Karim Aïnouz: Realmente. Primeiro porque eu acho que existe um esgotamento de utopias de várias ordens, a partir de 1989, com o fim da União Soviética, com o fim de uma fantasia social que fosse de outra ordem. E O Céu de Suely também vem muito a reboque de uma coisa que me aflige demais, que é uma utopia que seja através do corpo e que seja um lugar que eu não sei qual é. Porque eu acho que existe um projeto de utopia hoje, no Brasil e no mundo, que é muito assustador, que é uma utopia religiosa: a possibilidade de um exílio para um lugar sobrenatural. Isso anula qualquer possibilidade de uma utopia física, material, imanente, não-transcendente. Isso para mim é muito importante em todos os meus filmes. Que, na realidade, é uma tentativa de utopia material, por mais que não seja explicada, mas através de seu corpo. Há um desejo meu, que é um pouco programático até, mas é um programático com certa liberdade, de que o espectador, no final dos filmes, tenha uma possibilidade de utopia que ele possa exercitar. Um desejo de imaginar um comportamento, uma experiência, que o espectador possa vivenciar e que não seja transcendente.

 

O individual como campo político

Cinética: Quando você fala da utopia do corpo, na verdade deixa de ser uma utopia, porque a utopia lida com o espaço, com o lugar ideal, mas o lugar ideal não vai existir nunca. A utopia lida com a noção de coletivo e de comunidade, como conceito. E você está fazendo a afirmação do indivíduo. Ou seja, não havendo a possibilidade de uma transformação da comunidade, resta ao indivíduo transformar sua trajetória. Essa é, digamos assim, uma pauta de seu cinema. Mas essa afirmação do sujeito não é, de certa maneira, despolitizante, no sentido de que, com ela, se abre a mão do projeto de transformação da comunidade?

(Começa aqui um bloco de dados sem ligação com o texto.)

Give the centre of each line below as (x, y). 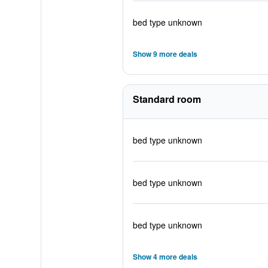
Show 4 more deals (165, 257)
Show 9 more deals (165, 54)
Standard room (167, 99)
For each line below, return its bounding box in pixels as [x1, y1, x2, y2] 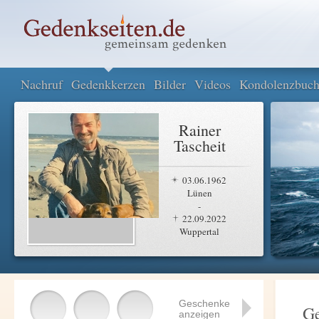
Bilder [154, 75, 186, 93]
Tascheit [173, 135, 226, 156]
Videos [194, 75, 231, 93]
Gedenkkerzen [71, 75, 145, 93]
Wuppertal [179, 225, 219, 238]
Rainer [178, 120, 221, 140]
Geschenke [179, 298, 230, 309]
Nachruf [21, 75, 63, 93]
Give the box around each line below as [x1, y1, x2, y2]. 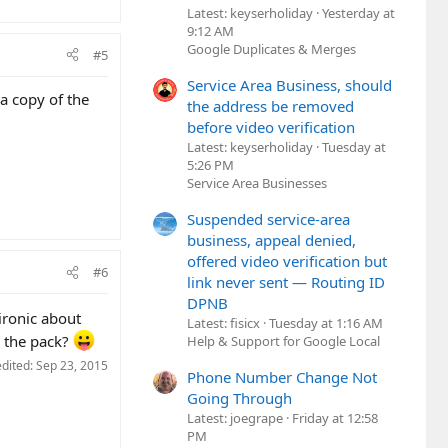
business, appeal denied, [187, 230, 356, 251]
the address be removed [187, 95, 354, 116]
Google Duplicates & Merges [187, 39, 356, 58]
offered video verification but [187, 251, 387, 272]
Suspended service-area [187, 209, 350, 230]
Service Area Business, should [187, 74, 392, 95]
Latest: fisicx [187, 314, 260, 333]
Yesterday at [322, 3, 395, 22]
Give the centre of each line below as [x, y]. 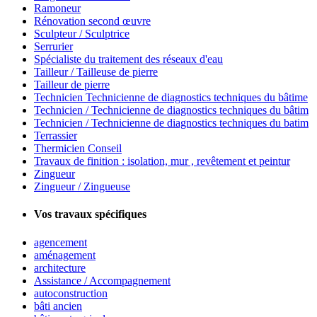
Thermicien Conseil [78, 149]
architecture [60, 267]
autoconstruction [71, 293]
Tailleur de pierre [72, 85]
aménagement [65, 255]
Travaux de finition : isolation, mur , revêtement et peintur [162, 161]
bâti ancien [58, 306]
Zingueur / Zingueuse [82, 187]
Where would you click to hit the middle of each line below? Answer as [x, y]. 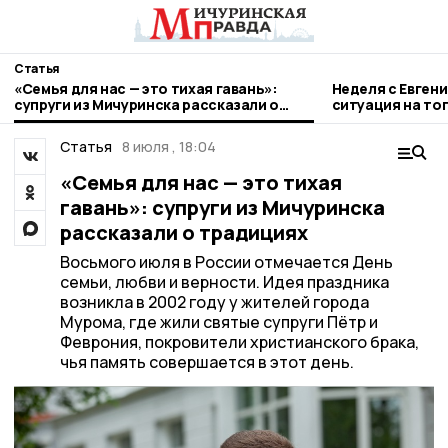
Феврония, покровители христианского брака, [239, 342]
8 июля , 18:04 [169, 146]
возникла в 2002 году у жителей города [214, 302]
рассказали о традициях [183, 232]
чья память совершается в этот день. [206, 362]
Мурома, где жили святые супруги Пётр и [218, 322]
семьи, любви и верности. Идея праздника [224, 282]
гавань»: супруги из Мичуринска [222, 207]
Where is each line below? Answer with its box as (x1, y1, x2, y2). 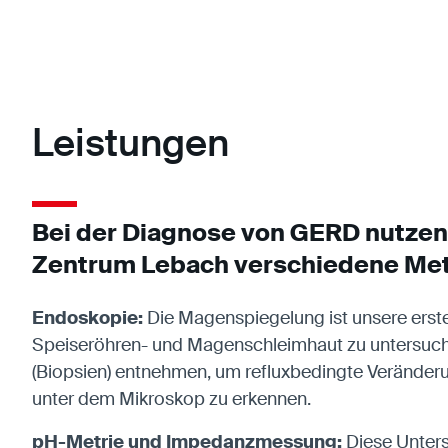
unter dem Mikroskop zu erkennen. (32, 387, 311, 412)
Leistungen (32, 119, 229, 169)
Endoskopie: (32, 306, 147, 331)
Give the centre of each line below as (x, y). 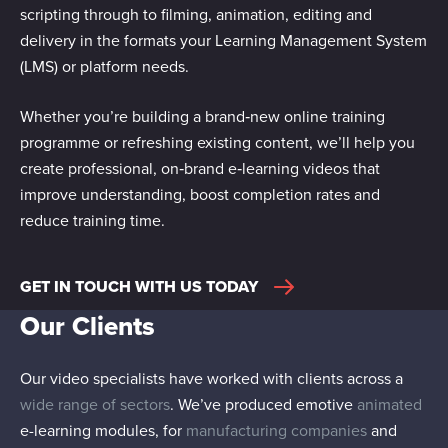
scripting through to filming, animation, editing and (196, 14)
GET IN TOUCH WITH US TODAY (139, 286)
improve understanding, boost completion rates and (200, 194)
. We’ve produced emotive (263, 404)
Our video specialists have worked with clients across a (211, 378)
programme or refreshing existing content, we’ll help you (217, 142)
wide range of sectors (95, 404)
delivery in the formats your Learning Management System (223, 40)
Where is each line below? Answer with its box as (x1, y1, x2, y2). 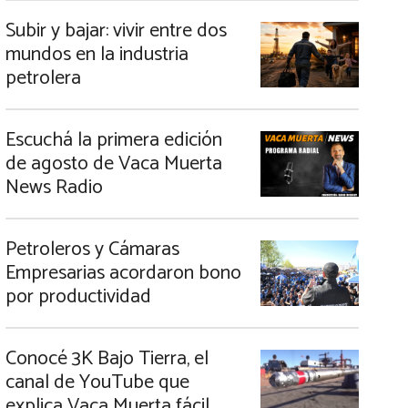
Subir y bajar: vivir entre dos (5, 15, 227, 47)
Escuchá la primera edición (5, 124, 222, 157)
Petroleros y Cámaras (5, 233, 179, 266)
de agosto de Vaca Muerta (5, 148, 222, 180)
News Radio (5, 171, 103, 204)
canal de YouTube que (5, 366, 189, 399)
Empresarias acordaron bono (5, 257, 241, 290)
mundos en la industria (5, 38, 189, 71)
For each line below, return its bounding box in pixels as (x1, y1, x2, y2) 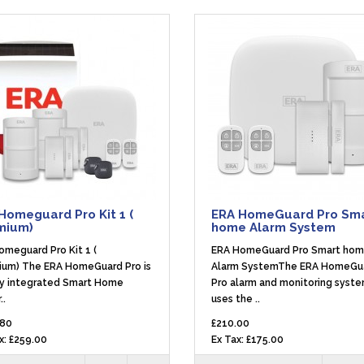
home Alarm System (211, 220, 336, 235)
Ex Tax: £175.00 (211, 334, 284, 345)
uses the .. (211, 293, 260, 305)
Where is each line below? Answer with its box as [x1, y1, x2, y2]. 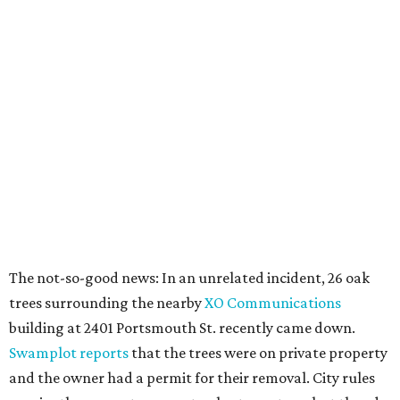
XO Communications [204, 294, 341, 312]
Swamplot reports [9, 344, 131, 362]
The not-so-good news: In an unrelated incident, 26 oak [9, 269, 370, 287]
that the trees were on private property [131, 344, 387, 362]
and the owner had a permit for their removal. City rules [9, 369, 375, 387]
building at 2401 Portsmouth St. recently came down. [9, 319, 355, 337]
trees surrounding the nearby [9, 294, 204, 312]
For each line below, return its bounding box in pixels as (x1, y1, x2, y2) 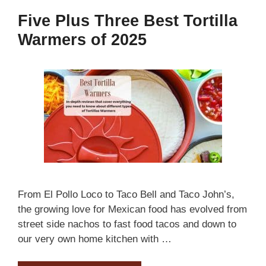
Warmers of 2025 (18, 30, 147, 49)
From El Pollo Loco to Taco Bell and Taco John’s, (18, 188, 235, 200)
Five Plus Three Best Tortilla (18, 11, 237, 30)
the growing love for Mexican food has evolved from (18, 203, 247, 215)
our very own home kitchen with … (18, 233, 172, 245)
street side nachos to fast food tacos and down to (18, 218, 236, 230)
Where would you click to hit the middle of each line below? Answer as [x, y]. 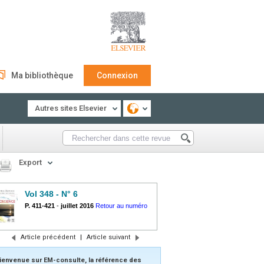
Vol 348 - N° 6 [51, 194]
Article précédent [48, 237]
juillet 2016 [77, 206]
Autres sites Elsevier [71, 108]
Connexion [117, 75]
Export [30, 162]
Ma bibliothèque [42, 75]
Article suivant [108, 237]
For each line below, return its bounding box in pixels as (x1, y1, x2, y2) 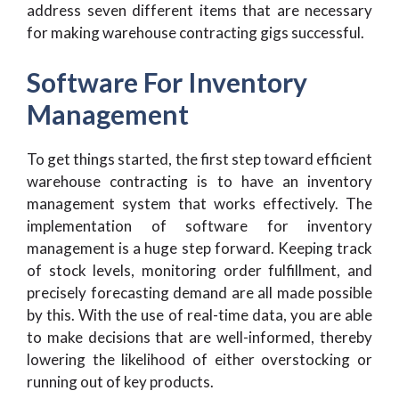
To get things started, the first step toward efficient (27, 150, 372, 169)
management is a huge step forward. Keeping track (27, 239, 372, 258)
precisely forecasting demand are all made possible (27, 283, 372, 303)
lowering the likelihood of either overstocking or (27, 350, 372, 370)
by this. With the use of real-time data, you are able (27, 305, 372, 325)
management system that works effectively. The (27, 194, 372, 214)
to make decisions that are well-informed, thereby (27, 328, 372, 347)
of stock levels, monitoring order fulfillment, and (27, 261, 372, 281)
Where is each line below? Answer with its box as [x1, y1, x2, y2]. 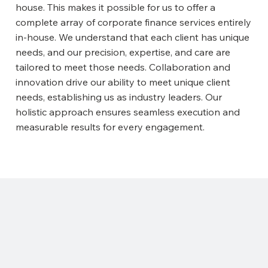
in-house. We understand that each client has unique [15, 31, 249, 44]
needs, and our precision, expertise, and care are [15, 46, 230, 59]
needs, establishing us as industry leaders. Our [15, 91, 222, 103]
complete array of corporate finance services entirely [15, 16, 251, 29]
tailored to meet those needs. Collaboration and [15, 61, 230, 74]
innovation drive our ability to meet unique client [15, 76, 230, 89]
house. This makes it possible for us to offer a [15, 1, 215, 14]
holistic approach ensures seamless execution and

Karim Aïnouz: Quando penso no cinema enquanto forma de discurso, eu não acho que seja o melhor lugar para se fazer o discurso do coletivo. Eu não sei como fazer isso no cinema e eu não sei se acredito no cinema que pretende fazer isso enquanto discurso. Eu me sinto completamente desarticulado e atomizado. Acho que o experiencial dentro de uma narrativa audiovisual é mais potente do que um discurso político do coletivo. Há no cinema uma coisa da sensorialidade e suspensão daquele espaço que é bem diferente da TV.

Esse é um discurso delicado, que pode facilmente ser colocado como um discurso da apologia do indivíduo, do tipo “se eu mudar, o mundo vai mudar”, essa coisa da microfísica do poder. Mas, ao mesmo tempo, é a única maneira através da qual eu consigo falar sobre algo que me incomoda: através desse discurso que é o discurso do indivíduo. O meu paradigma para algumas dessas questões são alguns dos filmes do Costa-Gavras. Fico pensando se eu queria fazer isso... Mas ao mesmo tempo eu me lembro da raiva, da vontade que eu tinha de fazer algo quando eu vi Z, aos 15 anos de idade. Então eu não sei, acho que não encontrei o jeito de se fazer isso. Talvez um dia eu encontre, mas eu tenho essa intuição de que o cinema não é a melhor mídia para isso.

 

O contemporâneo no arcaico

Cinética: Chama atenção em O Céu de Suely a relação com dinheiro, com o valor que as coisas têm, e como aquele universo do sertão, supostamente um universo mais preservado, é radicalmente atravessado não só pelo consumo como pelos apetrechos tecnológicos. E é incrível essa contradição entre uma suposta tradição e os elementos da modernidade, que é uma temática do Jia Zhang-ke muito forte, que está em O Mundo, um filme que é atravessado por esses sinais da modernidade.

Karim Aïnouz: Eu sempre me incomodei muito, minha vida inteira, com essa imagem do sertão como espaço mítico. Quando fiz o Carranca com Marcelo Gomes, a gente foi atrás de um sertão pop, porque achava que havia um apelo pop ali, das cores, por exemplo. Mas era totalmente intuitivo, vindo de uma reflexão a partir do que a gente tinha estudado antes, lendo vários ensaios sobre a questão da representação da modernidade e da contemporaneidade. No sertão há algo muito evidente, que é o fato de que ele nunca se industrializou. A cultura do gado, especificamente no Ceará, foi marcada por um nomadismo mesmo, com os tropeiros que iam de um lugar para outro. Na faixa da Zona da Mata, você tinha uma cultura mais sedentária, por causa da cultura da cana de açúcar. E depois disso acabou.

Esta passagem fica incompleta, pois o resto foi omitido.